Company – OrBion pharmaceuticals
Job role – Quality Assurance (Documentation) Females preferred (1-3) exp
Location – Chennai, Tamil Nadu
Interview Mode – Telephonic interview and direct interview for 2nd round
Experience – 1–3 years
Qualifications – B.Sc / M.Sc / B.Pharm / M.Pharm or any Life Science/Pharmacy background.
1–3 years of proven experience in QA Documentation within a pharma or biotech setup.
Work Mode – On-site
Salary – Salary according to expertise and experience
Educational Qualification – B.Sc / M.Sc / B.Pharm / M.Pharm or any Life Science/Pharmacy background.
Job Summary:
The QA (Documentation) professional will be responsible for managing, reviewing, controlling, and maintaining all quality-related documents in compliance with regulatory standards. The role ensures the accuracy, completeness, and traceability of GMP documentation and supports audits, SOP compliance, and overall quality systems within the organization.
Key Responsibilities –
A. Documentation Management
• Prepare, review, issue, and control GMP documents such as SOPs, STPs, BMRs, BPRs, specifications, and logbooks.

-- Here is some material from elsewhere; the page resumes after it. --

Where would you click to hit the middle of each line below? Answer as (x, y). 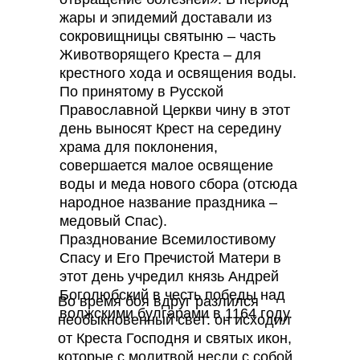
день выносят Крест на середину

• Maintain Document Control System (DCS) and ensure timely revision, archival, and distribution of documents.
• Coordinate issuance of controlled copies to respective departments and track real-time documentation status.
B. Record & Data Control
• Ensure proper maintenance of Batch Manufacturing Records (BMR) and Batch Packing Records (BPR).
• Review analytical reports, testing records, and QA checklists for completeness and compliance.
• Manage master documents and ensure alignment with regulatory guidelines and internal SOPs.
C. Change Control & Compliance
• Support the creation, tracking, and closure of Deviation, Change Control, CAPA, and incident records.
• Ensure all documentation complies with GMP, GLP, ALCOA+ principles, and company quality standards.
• Assist in ensuring all updates are executed systematically and documented clearly.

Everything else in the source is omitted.